Leptospirosis is caused by the gram-negative spirochete bacteria Leptospira spp. The organism colonizes the mucous membranes of a susceptible horses. Subsequently circulating in the blood (bacteremia) the organism can invade organs such as kidneys, placenta, fetus, and eye. The bacteremia can last for several days and can cause persistent fever, but rarely are clinical signs noted unless renal failure or abortion occurs.

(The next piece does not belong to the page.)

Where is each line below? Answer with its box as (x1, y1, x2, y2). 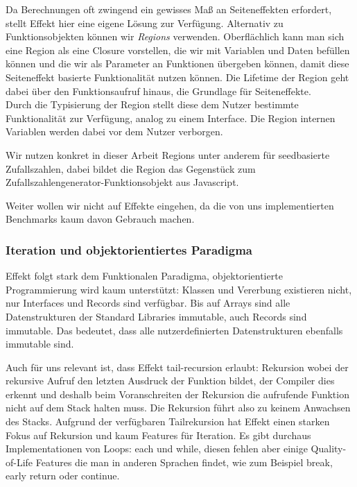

Clinical Signs: The following are potential clinical signs: 

  • Fever
  • Loss of appetite 
  • Signs of moon blindness (inflammation within the eye causes tearing, swelling, discharge and cloudiness
  • Abortion
  • Kidney and liver failure can occur with severe infections 
  • Death 

Diagnosis: Leptospira abortion is diagnosed  by means of fluorescent antibody testing (FAT) or immunohistochemical evaluation of tissue samples of the placenta, umbilical cord, fetal liver, or fetal kidney. PCR testing is preferred for evaluation of fluids, such as urine, ocular fluids, and blood samples.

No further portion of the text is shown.